Как только Каропачинский вернулся из Павловска, я сказал ему так:

– Возьмите кого-нибудь из молодых юристов, поезжайте только вдвоем, без какого бы то ни было караула, к Соколову на Знаменскую. Помните, что, несмотря на мой ордер, вас назовут бандой; поэтому держите себя вежливо, но обыщите все до последней нитки.

Каропачинский всегда был очень корректен. Не сомневаюсь, что у Соколова он держал себя безупречно, но эта предосторожность не помогла. Она не помешала Соколову вопить на всех перекрестках, что к нему ворвалась банда из Штаба и грозила убить. Товарищи военного министра пришли в недоумение: «Как! Вы обыскали сенатора?» – начали они оба мне деликатно выговаривать в тот же вечер.

– Только не пугайте меня, пожалуйста, таким высоким званием, – ответил я им, искренно рассмеявшись, – если бы Козловский получал свою корреспонденцию по адресу вашей канцелярии, мы и к вам приехали бы.

Таким образом, первый «инцидент» был исчерпан.

5 июля министр Переверзев получил отставку.
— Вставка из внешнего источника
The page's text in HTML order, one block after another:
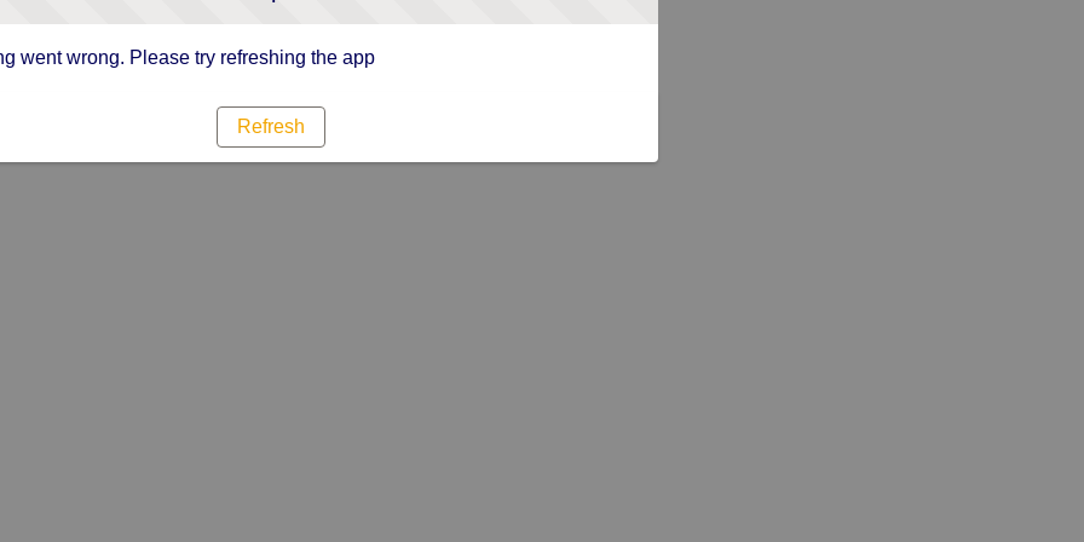
went wrong. Please try refreshing the app
Refresh
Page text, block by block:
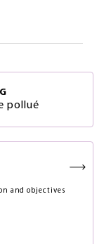
pollué
and objectives
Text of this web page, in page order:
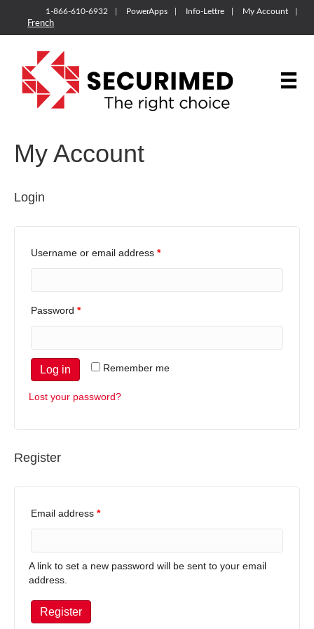
1-866-610-6932 PowerApps Info-Lettre My Account
French
My Account
Login
Username or email address *
Password *
Remember me
Log in
Lost your password?
Register
Email address *
A link to set a new password will be sent to your email
address.
Register
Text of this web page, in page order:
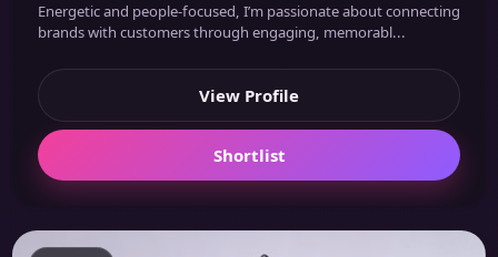
Energetic and people-focused, I’m passionate about connecting
brands with customers through engaging, memorabl...
View Profile
Shortlist
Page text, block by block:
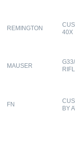
REMINGTON
40X
MAUSER
FN
BY
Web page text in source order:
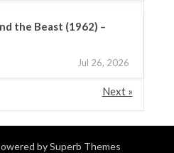
the Beast (1962) –
Jul 26, 2026
Next »
bySuperb Themes
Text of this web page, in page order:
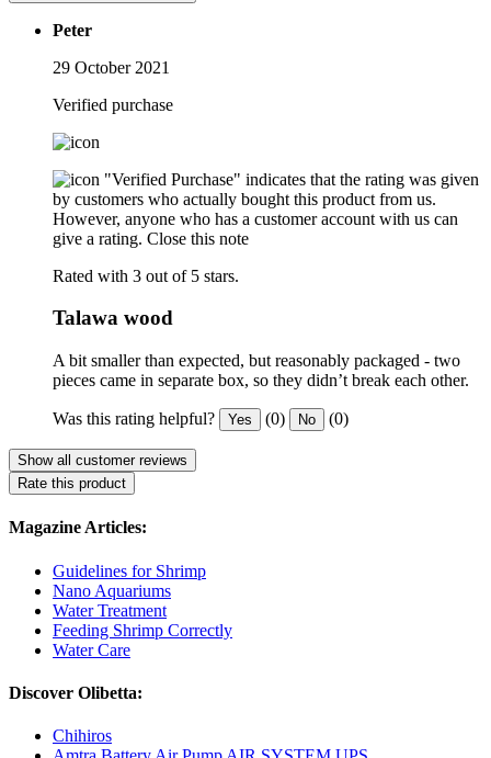
Peter
29 October 2021
Verified purchase
"Verified Purchase" indicates that the rating was given
by customers who actually bought this product from us.
However, anyone who has a customer account with us can
give a rating. Close this note
Rated with 3 out of 5 stars.
Talawa wood
A bit smaller than expected, but reasonably packaged - two
pieces came in separate box, so they didn’t break each other.
Was this rating helpful? Yes (0) No (0)
Show all customer reviews
Rate this product
Magazine Articles:
Guidelines for Shrimp
Nano Aquariums
Water Treatment
Feeding Shrimp Correctly
Water Care
Discover Olibetta:
Chihiros
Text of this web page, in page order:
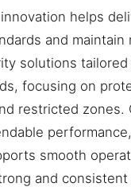
helps
and maintain
solutions
focusing on
restricted zones.
smooth
and
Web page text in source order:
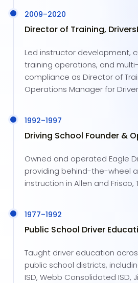
2009–2020
Director of Training,
Led instructor development,
training operations, and
compliance as Director of
Operations Manager for
1992–1997
Driving School Founder &
Owned and operated Eagle
providing behind-the-wheel
instruction in Allen and Frisco,
1977–1992
Public School Driver
Taught driver education
public school districts,
ISD, Webb Consolidated ISD,
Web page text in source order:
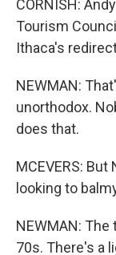
CORNISH:
Tourism
Ithaca's
NEWMAN:
unorthodox.
does that.
MCEVERS:
looking to
NEWMAN:
70s. There's a
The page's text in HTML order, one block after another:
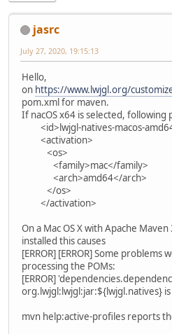
jasrc
July 27, 2020, 19:15:13
Hello,
on https://www.lwjgl.org/
pom.xml for maven.
If nacOS x64 is selected,
<id>lwjgl-natives-macos-
<activation>
<os>
<family>mac</family>
<arch>amd64</arch>
</os>
</activation>
On a Mac OS X with Apache
installed this causes
[ERROR] [ERROR] Some
processing the POMs:
[ERROR]
org.lwjgl:lwjgl:jar:${lwjgl.natives} is
mvn help:active-profiles reports
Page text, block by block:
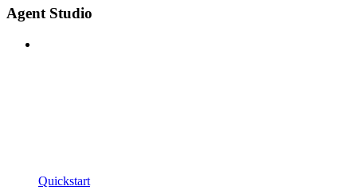
Agent Studio
Quickstart
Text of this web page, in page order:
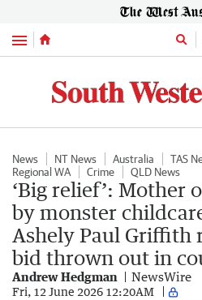
Menu
News NT News Australia TAS
Regional WA
Crime QLD News
‘Big relief’: Mother
by monster
Ashely Paul Griffith
bid thrown out in
Andrew Hedgman NewsWire
Fri, 12 June 2026 12:20AM
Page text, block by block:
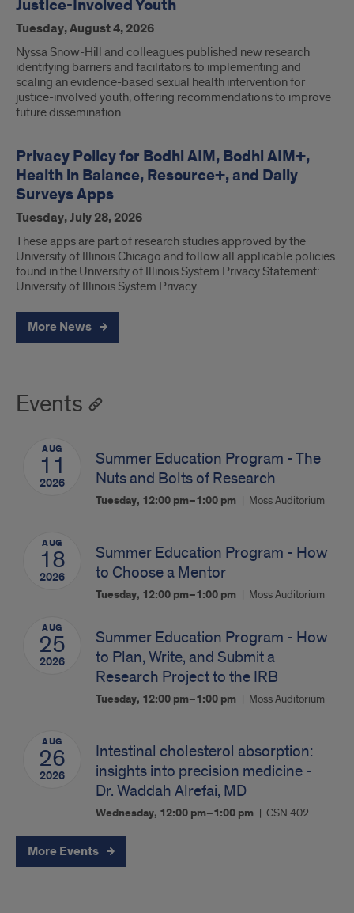
Justice-Involved Youth
Tuesday, August 4, 2026
Nyssa Snow-Hill and colleagues published new research
identifying barriers and facilitators to implementing and
scaling an evidence-based sexual health intervention for
justice-involved youth, offering recommendations to improve
future dissemination
Privacy Policy for Bodhi AIM, Bodhi AIM+,
Health in Balance, Resource+, and Daily
Surveys Apps
Tuesday, July 28, 2026
These apps are part of research studies approved by the
University of Illinois Chicago and follow all applicable policies
found in the University of Illinois System Privacy Statement:
University of Illinois System Privacy…
More News
Events
AUG
11
2026
Summer Education Program - The
Nuts and Bolts of Research
Tuesday, 12:00 pm–1:00 pm Moss Auditorium
AUG
18
2026
Summer Education Program - How
to Choose a Mentor
Tuesday, 12:00 pm–1:00 pm Moss Auditorium
AUG
25
2026
Summer Education Program - How
to Plan, Write, and Submit a
Research Project to the IRB
Tuesday, 12:00 pm–1:00 pm Moss Auditorium
AUG
26
2026
Intestinal cholesterol absorption:
insights into precision medicine -
Dr. Waddah Alrefai, MD
Wednesday, 12:00 pm–1:00 pm CSN 402
More Events
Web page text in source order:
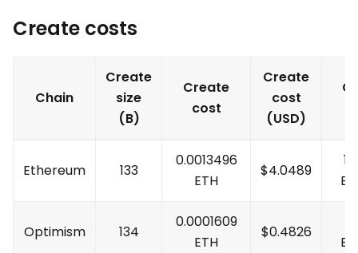
Create costs
Chain
Create
size
(B)
Create
cost
Create
cost
(USD)
Ethereum 133
0.0013496
ETH
$4.0489
Optimism 134
0.0001609
ETH
$0.4826
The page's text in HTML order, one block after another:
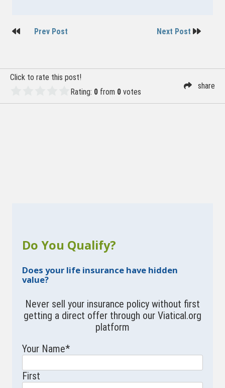
PostPrev Post Next Post
Click to rate this post!
Rating: 0 from 0 votes
share
Do You Qualify?
Does your life insurance have hidden
value?
Never sell your insurance policy without first
getting a direct offer through our Viatical.org
platform
Your Name*
First
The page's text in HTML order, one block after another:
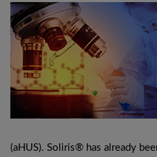
(aHUS). Soliris® has already
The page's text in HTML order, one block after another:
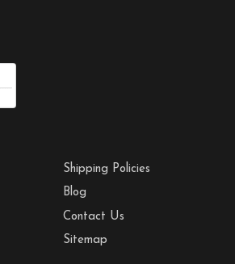
Shipping Policies
Blog
Contact Us
Sitemap
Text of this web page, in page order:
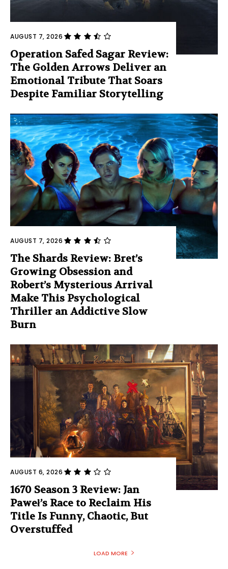
AUGUST 7, 2026
Operation Safed Sagar Review:
The Golden Arrows Deliver an
Emotional Tribute That Soars
Despite Familiar Storytelling
AUGUST 7, 2026
The Shards Review: Bret’s
Growing Obsession and
Robert’s Mysterious Arrival
Make This Psychological
Thriller an Addictive Slow
Burn
AUGUST 6, 2026
1670 Season 3 Review: Jan
Paweł’s Race to Reclaim His
Title Is Funny, Chaotic, But
Overstuffed
LOAD MORE
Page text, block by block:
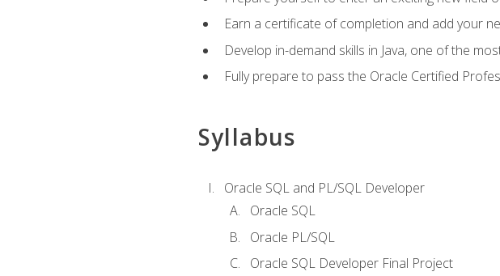
Earn a certificate of completion and add your
Develop in-demand skills in Java, one of the
Fully prepare to pass the Oracle Certified
Syllabus
Oracle SQL and PL/SQL Developer
Oracle SQL
Oracle PL/SQL
Oracle SQL Developer Final Project
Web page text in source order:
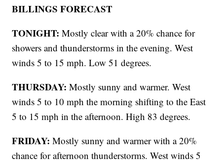
BILLINGS FORECAST
TONIGHT: Mostly clear with a 20% chance for
showers and thunderstorms in the evening. West
winds 5 to 15 mph. Low 51 degrees.
THURSDAY: Mostly sunny and warmer. West
winds 5 to 10 mph the morning shifting to the East
5 to 15 mph in the afternoon. High 83 degrees.
FRIDAY: Mostly sunny and warmer with a 20%
chance for afternoon thunderstorms. West winds 5
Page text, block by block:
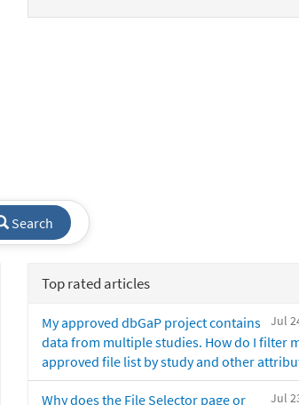
Search
Top rated articles
Jul
My approved dbGaP project contains
data from multiple studies. How do I filter
approved file list by study and other
Jul
Why does the File Selector page or
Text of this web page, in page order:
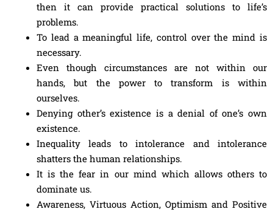
then it can provide practical solutions to life’s
problems.
To lead a meaningful life, control over the mind is
necessary.
Even though circumstances are not within our
hands, but the power to transform is within
ourselves.
Denying other’s existence is a denial of one’s own
existence.
Inequality leads to intolerance and intolerance
shatters the human relationships.
It is the fear in our mind which allows others to
dominate us.
Awareness, Virtuous Action, Optimism and Positive
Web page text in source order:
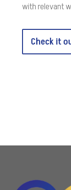
with relevant
Check it
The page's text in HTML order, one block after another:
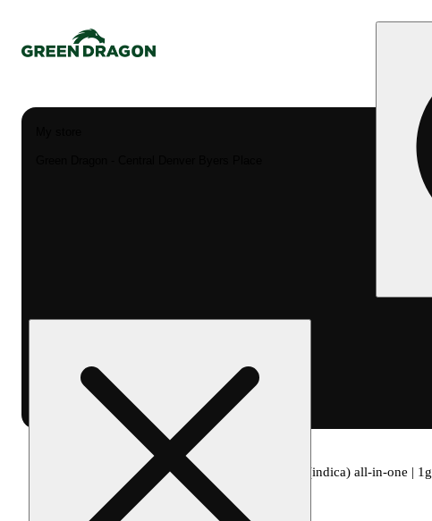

Некоторые министры – Керенский, Терещенко, Некрасов – до последнего времени продолжают настаивать, что Переверзев был уволен за преждевременное предание гласности некоторых сведений об измене большевиков. По словам этих министров, расследование еще не было закончено, а опубликование нескольких фамилий 4 июля будто бы навсегда лишило возможности довести его до конца. По существу этого обвинения я уже высказался[82]. Доказательства измены остались в банковских книгах. Упомянутая в газетах Суменсон подтвердила наши предположения больше, чем мы ожидали.

Переверзев хорошо знал, что делает последний ход. Он удивительно правильно избрал психологический момент. Но ответственен за опубликование не он один, а он, Половцов, Балабин и я.

Как видно из предыдущей главы, я дал согласие на опубликование, но провел весь этот день в Таврическом дворце, а потому не принимал никакого участия в редактировании сведений, переданных для печати. То же могу категорически заявить в отношении чинов моей контрразведки. Как именно составлялось обращение, мне неизвестно.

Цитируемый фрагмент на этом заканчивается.